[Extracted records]

--------

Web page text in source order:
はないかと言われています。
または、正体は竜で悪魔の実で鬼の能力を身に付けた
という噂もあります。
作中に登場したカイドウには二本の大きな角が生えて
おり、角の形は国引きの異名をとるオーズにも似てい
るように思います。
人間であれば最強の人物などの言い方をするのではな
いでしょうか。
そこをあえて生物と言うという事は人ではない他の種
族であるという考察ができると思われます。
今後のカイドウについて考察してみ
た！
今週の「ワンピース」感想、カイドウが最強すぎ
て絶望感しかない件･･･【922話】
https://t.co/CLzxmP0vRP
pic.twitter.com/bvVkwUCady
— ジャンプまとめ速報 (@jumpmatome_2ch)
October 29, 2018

--------

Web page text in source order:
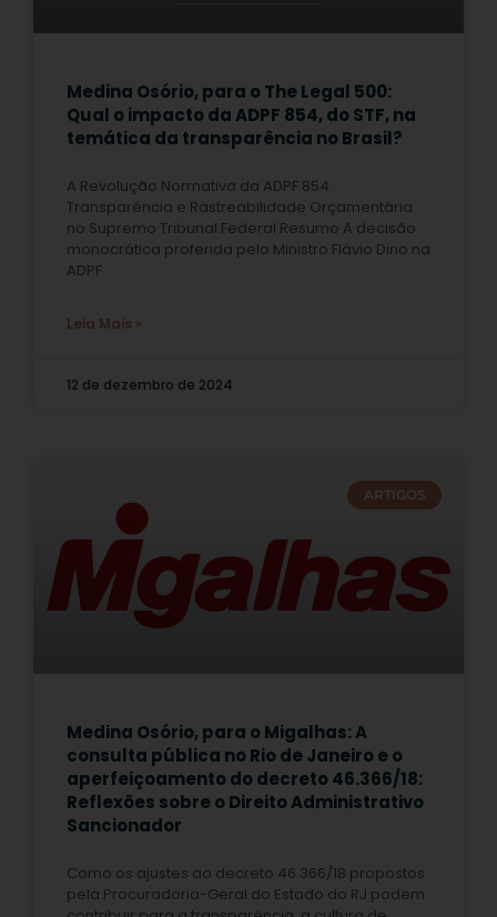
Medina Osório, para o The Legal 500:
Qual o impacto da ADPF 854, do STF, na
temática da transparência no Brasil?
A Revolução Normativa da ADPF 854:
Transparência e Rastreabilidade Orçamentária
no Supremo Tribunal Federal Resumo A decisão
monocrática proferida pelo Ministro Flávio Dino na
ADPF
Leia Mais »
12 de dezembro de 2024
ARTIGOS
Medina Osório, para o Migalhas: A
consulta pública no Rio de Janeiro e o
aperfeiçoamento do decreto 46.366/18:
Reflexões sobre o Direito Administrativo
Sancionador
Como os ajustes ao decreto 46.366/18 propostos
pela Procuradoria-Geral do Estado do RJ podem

--------

• TASK TO COMPLETE:
Go through the records above and return every line that holds the string "para".

• RESULT FOR THIS EXERCISE:
Medina Osório, para o The Legal 500:
Medina Osório, para o Migalhas: A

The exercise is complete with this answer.